--- About this exercise ---
When you retype the entries, keep each one exact and leave out the pictures.

--- Listed records ---
++++++++++

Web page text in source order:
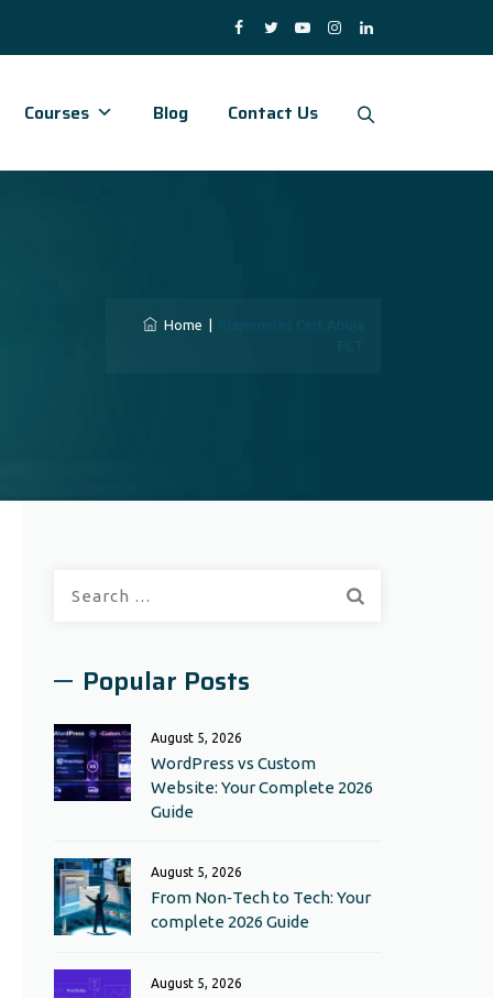
Courses Blog Contact Us
Home
Kubernetes Cert Abuja
FCT
Popular Posts
August 5, 2026
WordPress vs Custom
Website: Your Complete 2026
Guide
August 5, 2026
From Non‑Tech to Tech: Your
complete 2026 Guide
August 5, 2026
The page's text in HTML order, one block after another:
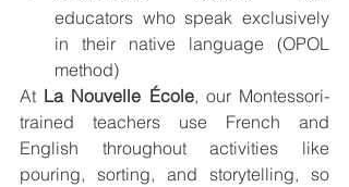
educators who speak exclusively
in their native language (OPOL
method)
At La Nouvelle École, our Montessori-
trained teachers use French and
English throughout activities like
pouring, sorting, and storytelling, so
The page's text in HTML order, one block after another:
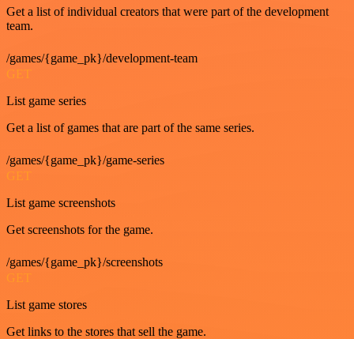
Get a list of individual creators that were part of the development
team.
/games/{game_pk}/development-team
GET
List game series
Get a list of games that are part of the same series.
/games/{game_pk}/game-series
GET
List game screenshots
Get screenshots for the game.
/games/{game_pk}/screenshots
GET
List game stores
Get links to the stores that sell the game.
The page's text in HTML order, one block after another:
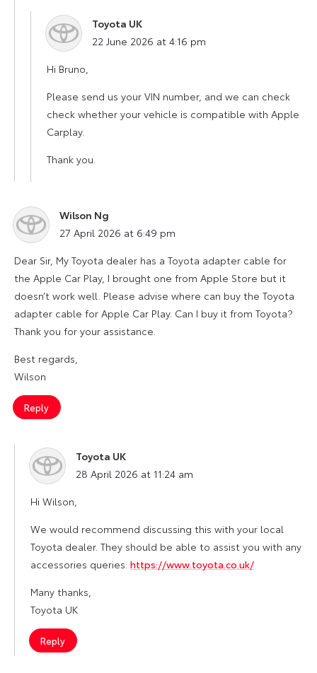
Toyota UK
says:
22 June 2026 at 4:16 pm
Hi Bruno,
Please send us your VIN number, and we can check
check whether your vehicle is compatible with Apple
Carplay.
Thank you.
Wilson Ng
says:
27 April 2026 at 6:49 pm
Dear Sir, My Toyota dealer has a Toyota adapter cable for
the Apple Car Play, I brought one from Apple Store but it
doesn’t work well. Please advise where can buy the Toyota
adapter cable for Apple Car Play. Can I buy it from Toyota?
Thank you for your assistance.
Best regards,
Wilson
Reply
Toyota UK
says:
28 April 2026 at 11:24 am
Hi Wilson,
We would recommend discussing this with your local
Toyota dealer. They should be able to assist you with any
accessories queries: https://www.toyota.co.uk/
Many thanks,
Toyota UK
Reply
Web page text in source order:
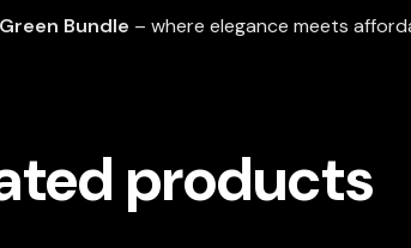
Bundle – where elegance meets
products
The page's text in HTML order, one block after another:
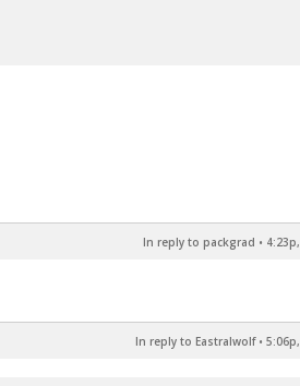
In reply to packgrad •
In reply to Eastralwolf•
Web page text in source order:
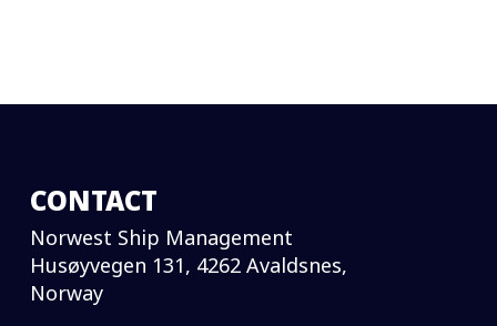
CONTACT
Norwest Ship Management
Husøyvegen 131, 4262 Avaldsnes,
Norway
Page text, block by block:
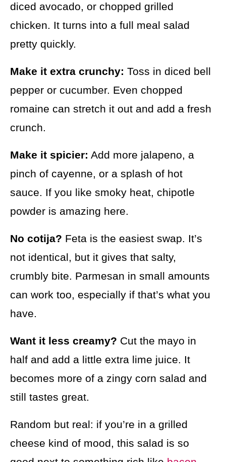
diced avocado, or chopped grilled
chicken. It turns into a full meal salad
pretty quickly.
Make it extra crunchy: Toss in diced bell
pepper or cucumber. Even chopped
romaine can stretch it out and add a fresh
crunch.
Make it spicier: Add more jalapeno, a
pinch of cayenne, or a splash of hot
sauce. If you like smoky heat, chipotle
powder is amazing here.
No cotija? Feta is the easiest swap. It’s
not identical, but it gives that salty,
crumbly bite. Parmesan in small amounts
can work too, especially if that’s what you
have.
Want it less creamy? Cut the mayo in
half and add a little extra lime juice. It
becomes more of a zingy corn salad and
still tastes great.
Random but real: if you’re in a grilled
cheese kind of mood, this salad is so
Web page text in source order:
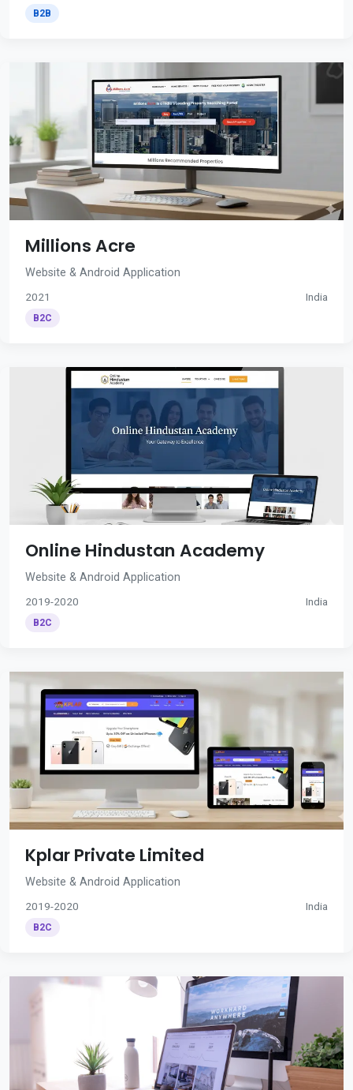
B2B
Millions Acre
Website & Android Application
2021 India
B2C
Online Hindustan Academy
Website & Android Application
2019-2020 India
B2C
Kplar Private Limited
Website & Android Application
2019-2020 India
B2C

++++++++++

--- Solution to this exercise ---
Web page text in source order:
Courses Blog Contact Us
Home
Kubernetes Cert Abuja
FCT
Popular Posts
August 5, 2026
WordPress vs Custom
Website: Your Complete 2026
Guide
August 5, 2026
From Non‑Tech to Tech: Your
complete 2026 Guide
August 5, 2026
The page's text in HTML order, one block after another:
educators who speak exclusively
in their native language (OPOL
method)
At La Nouvelle École, our Montessori-
trained teachers use French and
English throughout activities like
pouring, sorting, and storytelling, so
The page's text in HTML order, one block after another:
Get a list of individual creators that were part of the development
team.
/games/{game_pk}/development-team
GET
List game series
Get a list of games that are part of the same series.
/games/{game_pk}/game-series
GET
List game screenshots
Get screenshots for the game.
/games/{game_pk}/screenshots
GET
List game stores
Get links to the stores that sell the game.
The page's text in HTML order, one block after another:
Toyota UK
says:
22 June 2026 at 4:16 pm
Hi Bruno,
Please send us your VIN number, and we can check
check whether your vehicle is compatible with Apple
Carplay.
Thank you.
Wilson Ng
says:
27 April 2026 at 6:49 pm
Dear Sir, My Toyota dealer has a Toyota adapter cable for
the Apple Car Play, I brought one from Apple Store but it
doesn’t work well. Please advise where can buy the Toyota
adapter cable for Apple Car Play. Can I buy it from Toyota?
Thank you for your assistance.
Best regards,
Wilson
Reply
Toyota UK
says:
28 April 2026 at 11:24 am
Hi Wilson,
We would recommend discussing this with your local
Toyota dealer. They should be able to assist you with any
accessories queries: https://www.toyota.co.uk/
Many thanks,
Toyota UK
Reply
Web page text in source order:
Bundle – where elegance meets
products
The page's text in HTML order, one block after another:
In reply to packgrad •
In reply to Eastralwolf•
Web page text in source order:
CONTACT
Norwest Ship Management
Husøyvegen 131, 4262 Avaldsnes,
Norway
Page text, block by block:
diced avocado, or chopped grilled
chicken. It turns into a full meal salad
pretty quickly.
Make it extra crunchy: Toss in diced bell
pepper or cucumber. Even chopped
romaine can stretch it out and add a fresh
crunch.
Make it spicier: Add more jalapeno, a
pinch of cayenne, or a splash of hot
sauce. If you like smoky heat, chipotle
powder is amazing here.
No cotija? Feta is the easiest swap. It’s
not identical, but it gives that salty,
crumbly bite. Parmesan in small amounts
can work too, especially if that’s what you
have.
Want it less creamy? Cut the mayo in
half and add a little extra lime juice. It
becomes more of a zingy corn salad and
still tastes great.
Random but real: if you’re in a grilled
cheese kind of mood, this salad is so
Web page text in source order:
B2B
Millions Acre
Website & Android Application
2021 India
B2C
Online Hindustan Academy
Website & Android Application
2019-2020 India
B2C
Kplar Private Limited
Website & Android Application
2019-2020 India
B2C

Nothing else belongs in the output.